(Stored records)
────

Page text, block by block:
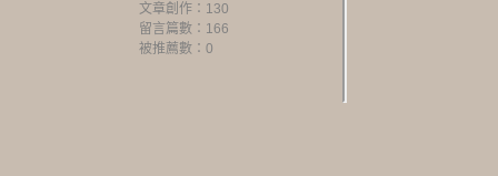
文章創作：130
留言篇數：166
被推薦數： 0
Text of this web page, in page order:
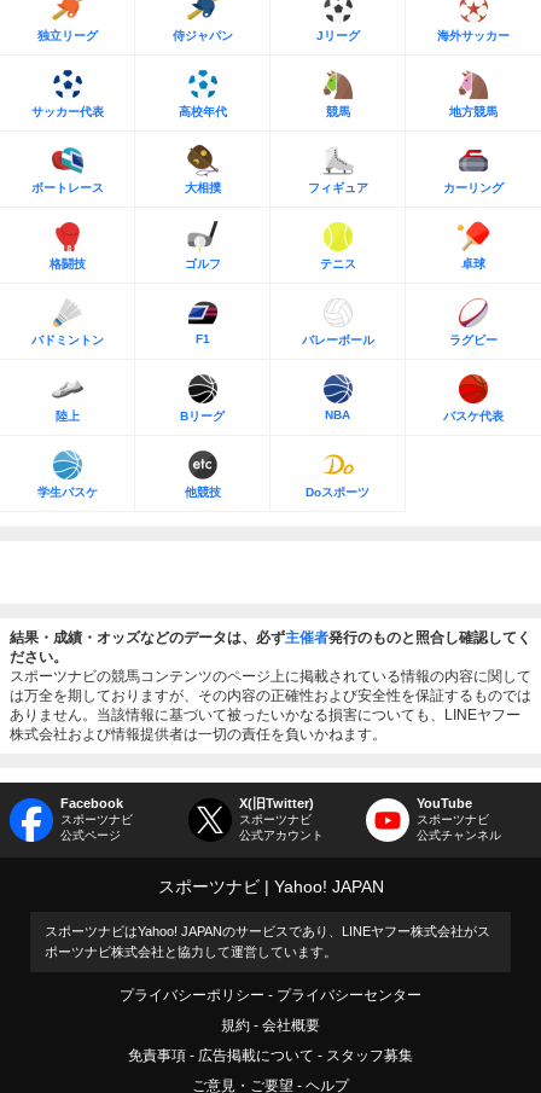
独立リーグ 侍ジャパン Jリーグ 海外サッカー
サッカー代表 高校年代 競馬 地方競馬
ボートレース 大相撲 フィギュア カーリング
格闘技 ゴルフ テニス 卓球
バドミントン F1 バレーボール ラグビー
陸上 Bリーグ NBA バスケ代表
学生バスケ 他競技 Doスポーツ
結果・成績・オッズなどのデータは、必ず主催者発行のものと照合し確認してく
ださい。
スポーツナビの競馬コンテンツのページ上に掲載されている情報の内容に関して
は万全を期しておりますが、その内容の正確性および安全性を保証するものでは
ありません。当該情報に基づいて被ったいかなる損害についても、LINEヤフー
株式会社および情報提供者は一切の責任を負いかねます。
Facebook
スポーツナビ
公式ページ
X(旧Twitter)
スポーツナビ
公式アカウント
YouTube
スポーツナビ
公式チャンネル
スポーツナビ Yahoo! JAPAN
スポーツナビはYahoo! JAPANのサービスであり、LINEヤフー株式会社がス
ポーツナビ株式会社と協力して運営しています。
プライバシーポリシー
プライバシーセンター
規約
会社概要
免責事項
広告掲載について
スタッフ募集
ご意見・ご要望
ヘルプ
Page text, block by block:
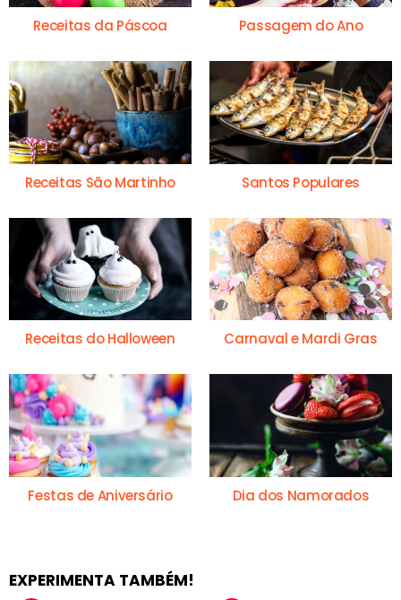
Receitas da Páscoa Passagem do Ano
Receitas São Martinho Santos Populares
Receitas do Halloween Carnaval e Mardi Gras
Festas de Aniversário Dia dos Namorados
EXPERIMENTA TAMBÉM!
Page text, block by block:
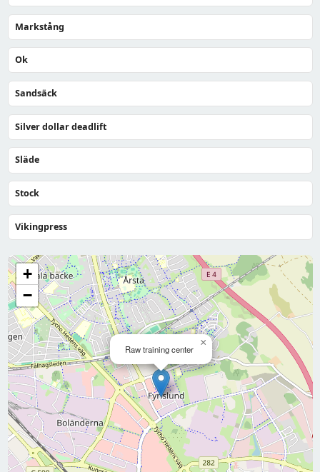
Markstång
Ok
Sandsäck
Silver dollar deadlift
Släde
Stock
Vikingpress
Raw training center
×
+
−
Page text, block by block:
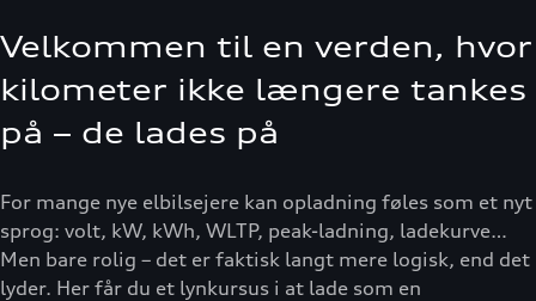
Velkommen til en verden, hvor
kilometer ikke længere tankes
på – de lades på
For mange nye elbilsejere kan opladning føles som et nyt
sprog: volt, kW, kWh, WLTP, peak-ladning, ladekurve…
Men bare rolig – det er faktisk langt mere logisk, end det
lyder. Her får du et lynkursus i at lade som en
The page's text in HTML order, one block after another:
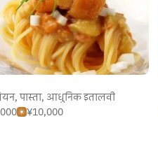
,पास्ता, आधुनिक इतालवी
¥10,000
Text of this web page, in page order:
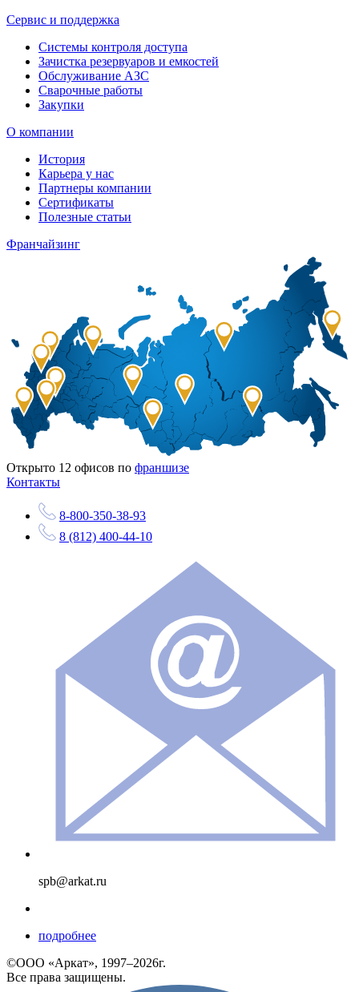
Сервис и поддержка
Системы контроля доступа
Зачистка резервуаров и емкостей
Обслуживание АЗС
Сварочные работы
Закупки
О компании
История
Карьера у нас
Партнеры компании
Сертификаты
Полезные статьи
Франчайзинг
Открыто 12 офисов по франшизе
Контакты
8-800-350-38-93
8 (812) 400-44-10
spb@arkat.ru
подробнее
©ООО «Аркат», 1997–2026г.
Все права защищены.
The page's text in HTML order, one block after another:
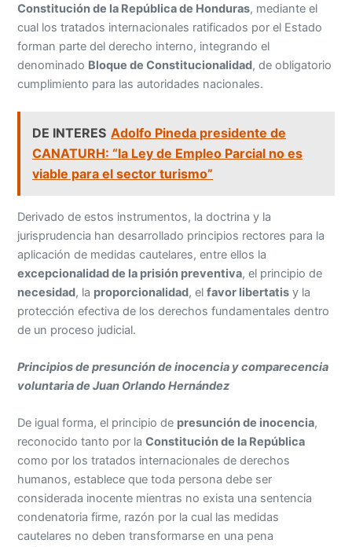
Constitución de la República de Honduras, mediante el
cual los tratados internacionales ratificados por el Estado
forman parte del derecho interno, integrando el
denominado Bloque de Constitucionalidad, de obligatorio
cumplimiento para las autoridades nacionales.
DE INTERES Adolfo Pineda presidente de
CANATURH: “la Ley de Empleo Parcial no es
viable para el sector turismo”
Derivado de estos instrumentos, la doctrina y la
jurisprudencia han desarrollado principios rectores para la
aplicación de medidas cautelares, entre ellos la
excepcionalidad de la prisión preventiva, el principio de
necesidad, la proporcionalidad, elfavor libertatis y la
protección efectiva de los derechos fundamentales dentro
de un proceso judicial.
Principios de presunción de inocencia y comparecencia
voluntaria de Juan Orlando Hernández
De igual forma, el principio de presunción de inocencia,
reconocido tanto por laConstitución de la República
como por los tratados internacionales de derechos
humanos, establece que toda persona debe ser
considerada inocente mientras no exista una sentencia
condenatoria firme, razón por la cual las medidas
cautelares no deben transformarse en una pena
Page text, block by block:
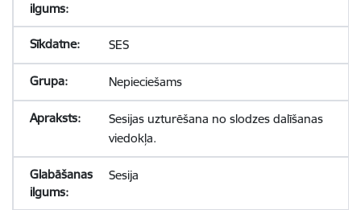
SES
Nepieciešams
Sesijas uzturēšana no slodzes dalīšanas
viedokļa.
Sesija
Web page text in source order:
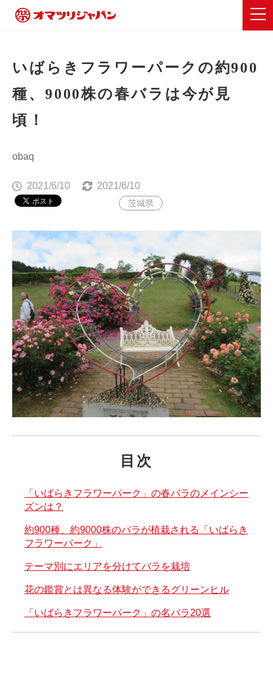
いばらきフラワーパークの約900
種、9000株の春バラは今が見
頃！
obaq
2021/6/10 2021/6/10
茨城県
目次
「いばらきフラワーパーク」の春バラのメインシー
ズンは？
約900種、約9000株のバラが植栽される「いばらき
フラワーパーク」
テーマ別にエリアを分けてバラを栽培
花の鑑賞とは異なる体験ができるグリーンヒル
「いばらきフラワーパーク」の名バラ20選
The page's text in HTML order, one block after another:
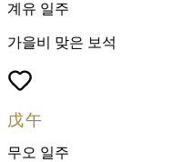
계유 일주
가을비 맞은 보석
戊午
무오 일주
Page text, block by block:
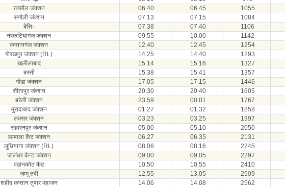
रक्सौल जंक्शन 06.40 06.45 1055
सगौली जंक्शन 07.13 07.15 1084
बेत्तिः 07.38 07.40 1106
नरकटियागंज जंक्शन 09.55 10.00 1142
कप्तानगंज जंक्शन 12.40 12.45 1254
गोरखपुर जंक्शन (RL) 14.25 14.40 1293
खलीलाबाद 15.14 15.16 1327
बस्ती 15.38 15.41 1357
गोंडा जंक्शन 17.05 17.15 1446
सीतापुर जंक्शन 20.30 20.40 1605
बरेली जंक्शन 23.59 00.01 1767
मुरादाबाद जंक्शन 01.27 01.32 1858
लक्सर जंक्शन 03.23 03.25 1997
सहारनपुर जंक्शन 05.00 05.10 2050
अम्बाला कैंट जंक्शन 06.27 06.35 2131
लुधियाना जंक्शन (RL) 08.06 08.16 2245
जालंधर कैन्ट जंक्शन 09.00 09.05 2297
पठानकोट कैंट 10.50 10.55 2410
जम्मू तवी 12.55 13.05 2509
शहीद कप्तान तुषार महाजन 14.06 14.08 2562
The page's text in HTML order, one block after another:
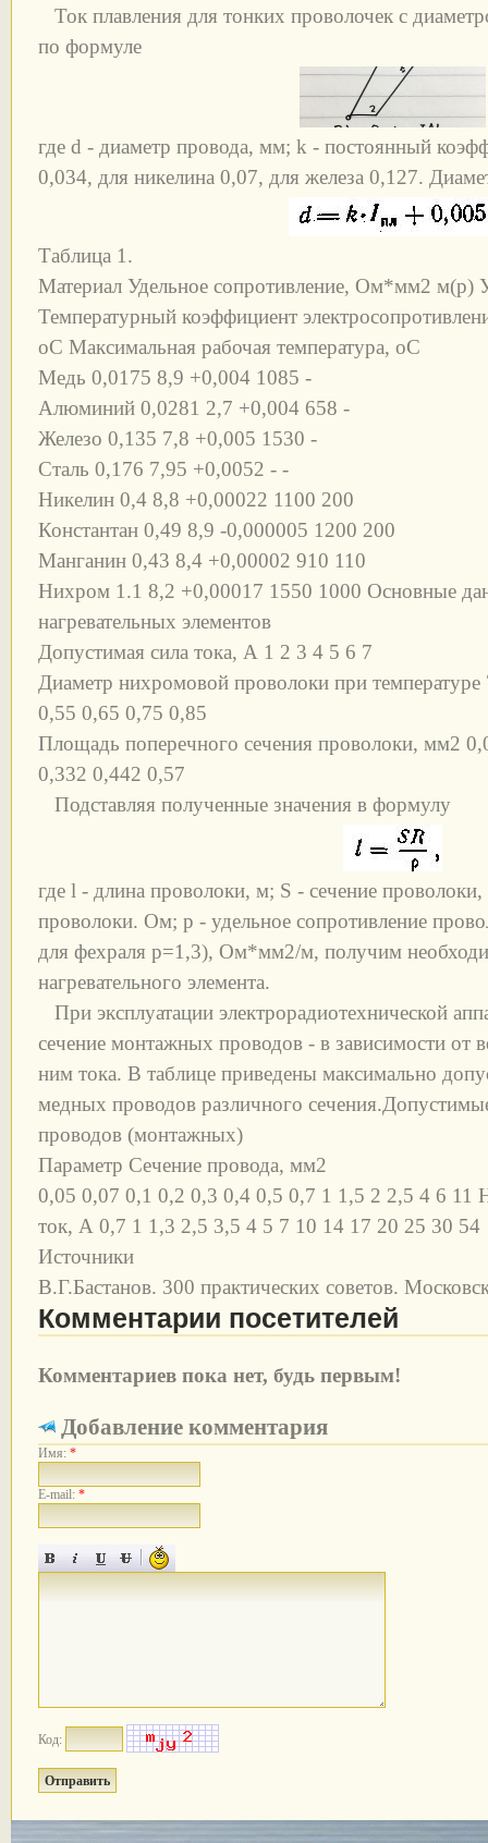
Ток плавления для тонких проволочек с
по формуле
где d - диаметр провода, мм; k - постоянный
0,034, для никелина 0,07, для железа 0,127.
Таблица 1.
Материал Удельное сопротивление, Ом*мм2 м(р)
Температурный коэффициент
oС Максимальная рабочая температура, oС
Медь 0,0175 8,9 +0,004 1085 -
Алюминий 0,0281 2,7 +0,004 658 -
Железо 0,135 7,8 +0,005 1530 -
Сталь 0,176 7,95 +0,0052 - -
Никелин 0,4 8,8 +0,00022 1100 200
Константан 0,49 8,9 -0,000005 1200 200
Манганин 0,43 8,4 +0,00002 910 110
Нихром 1.1 8,2 +0,00017 1550 1000 Основные
нагревательных элементов
Допустимая сила тока, А 1 2 3 4 5 6 7
Диаметр нихромовой проволоки при
0,55 0,65 0,75 0,85
Площадь поперечного сечения проволоки, мм2
0,332 0,442 0,57
Подставляя полученные значения в формулу
где l - длина проволоки, м; S - сечение
проволоки. Ом; р - удельное сопротивление
для фехраля р=1,3), Ом*мм2/м, получим
нагревательного элемента.
При эксплуатации электрорадиотехнической
сечение монтажных проводов - в зависимости от
ним тока. В таблице приведены максимально
медных проводов различного
проводов (монтажных)
Параметр Сечение провода, мм2
0,05 0,07 0,1 0,2 0,3 0,4 0,5 0,7 1 1,5 2 2,5 4 6 11
ток, А 0,7 1 1,3 2,5 3,5 4 5 7 10 14 17 20 25 30 54
Источники
В.Г.Бастанов. 300 практических советов.
Комментарии посетителей
Комментариев пока нет, будь первым!
Добавление комментария
Имя: *
E-mail: *
Код:
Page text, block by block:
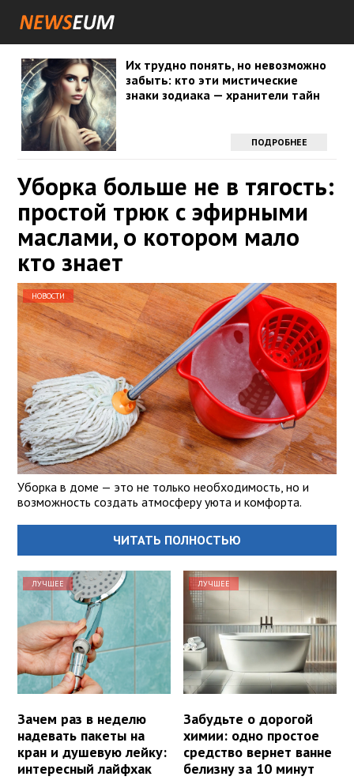
Их трудно понять, но невозможно
забыть: кто эти мистические
знаки зодиака — хранители тайн
ПОДРОБНЕЕ
Уборка больше не в тягость:
простой трюк с эфирными
маслами, о котором мало
кто знает
НОВОСТИ
Уборка в доме — это не только необходимость, но и
возможность создать атмосферу уюта и комфорта.
ЧИТАТЬ ПОЛНОСТЬЮ
ЛУЧШЕЕ
Зачем раз в неделю
надевать пакеты на
кран и душевую лейку:
интересный лайфхак
ЛУЧШЕЕ
Забудьте о дорогой
химии: одно простое
средство вернет ванне
белизну за 10 минут
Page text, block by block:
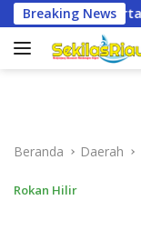
Langsung
ke
konten
Breaking News
di Palika
Beranda Daerah
Rokan Hilir
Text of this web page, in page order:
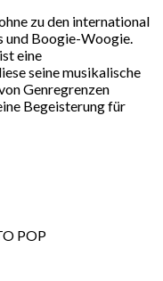
zu den international
und Boogie-Woogie.
eine
seine musikalische
Genregrenzen
Begeisterung für
POP
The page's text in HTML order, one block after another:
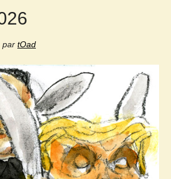
par tOad
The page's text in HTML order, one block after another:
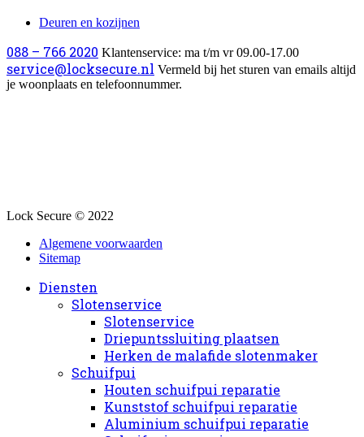
Deuren en kozijnen
088 – 766 2020 Klantenservice: ma t/m vr 09.00-17.00
service@locksecure.nl Vermeld bij het sturen van emails altijd
je woonplaats en telefoonnummer.
Lock Secure © 2022
Algemene voorwaarden
Sitemap
Diensten
Slotenservice
Slotenservice
Driepuntssluiting plaatsen
Herken de malafide slotenmaker
Schuifpui
Houten schuifpui reparatie
Kunststof schuifpui reparatie
Aluminium schuifpui reparatie
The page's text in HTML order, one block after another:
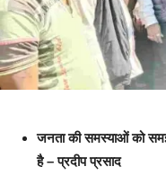
जनता की समस्याओं को
है – प्रदीप प्रसाद
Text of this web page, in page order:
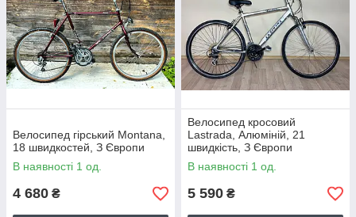
Велосипед гірський Montana,
18 швидкостей, З Європи
В наявності 1 од.
4 680 ₴
Велосипед кросовий
Lastrada, Алюміній, 21
швидкість, З Європи
В наявності 1 од.
5 590 ₴
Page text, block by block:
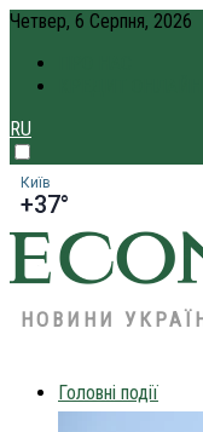
Четвер, 6 Серпня, 2026
RU
Київ
+37°
НОВИНИ
Головні події
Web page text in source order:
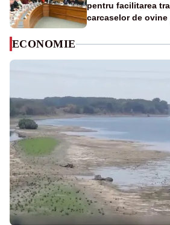
pentru facilitarea
carcaselor de
ECONOMIE
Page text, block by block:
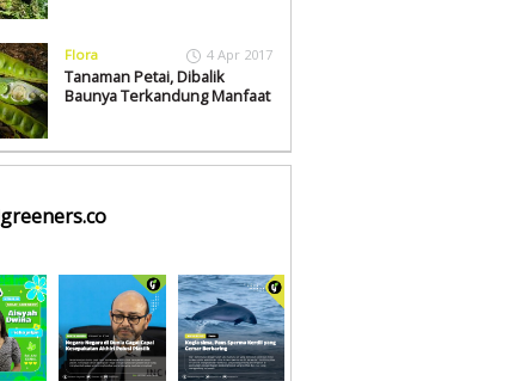
Flora 4 Apr 2017
Tanaman Petai, Dibalik
Baunya Terkandung Manfaat
greeners.co
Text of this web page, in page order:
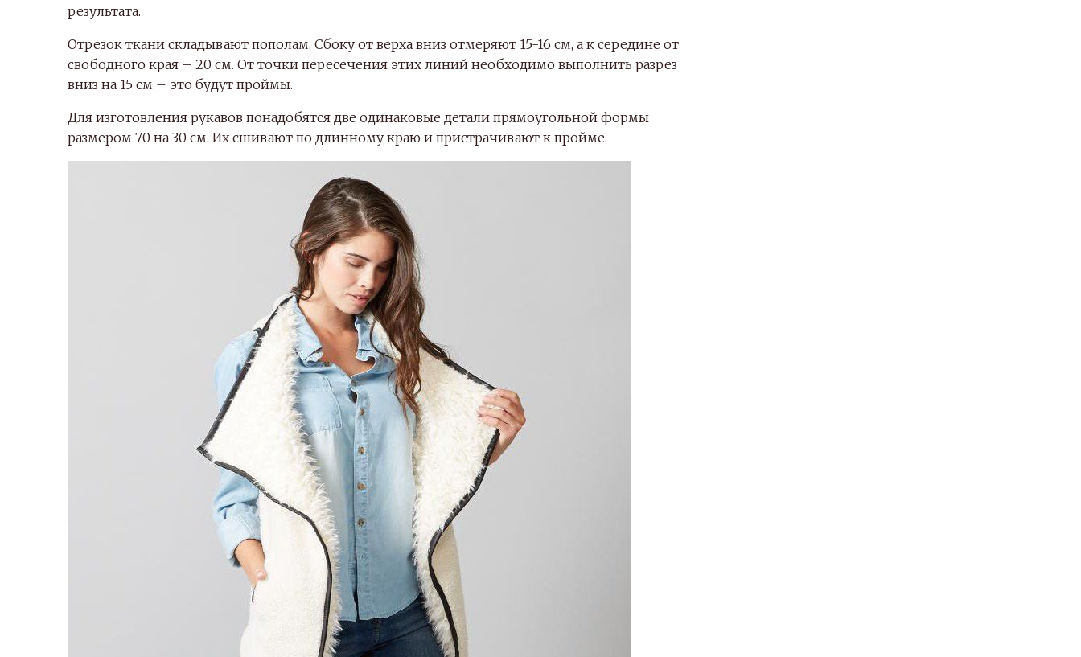
результата.
Отрезок ткани складывают пополам. Сбоку от верха вниз отмеряют 15-16 см, а к середине от
свободного края – 20 см. От точки пересечения этих линий необходимо выполнить разрез
вниз на 15 см – это будут проймы.
Для изготовления рукавов понадобятся две одинаковые детали прямоугольной формы
размером 70 на 30 см. Их сшивают по длинному краю и пристрачивают к пройме.
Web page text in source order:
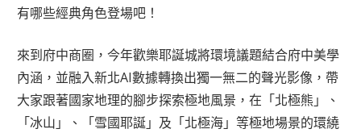
有哪些經典角色登場吧！
來到府中商圈，今年歡樂耶誕城將環境議題結合府中美學
內涵，並融入新北AI數據轉換出獨一無二的聲光影像，帶
大家跟著國家地理的腳步探索極地風景，在「北極熊」、
「冰山」、「雪國耶誕」及「北極海」等極地場景的環繞

────

Exercise description
Show each line of the records above containing "tratados".

Response area
cual los tratados internacionales ratificados por el Estado
como por los tratados internacionales de derechos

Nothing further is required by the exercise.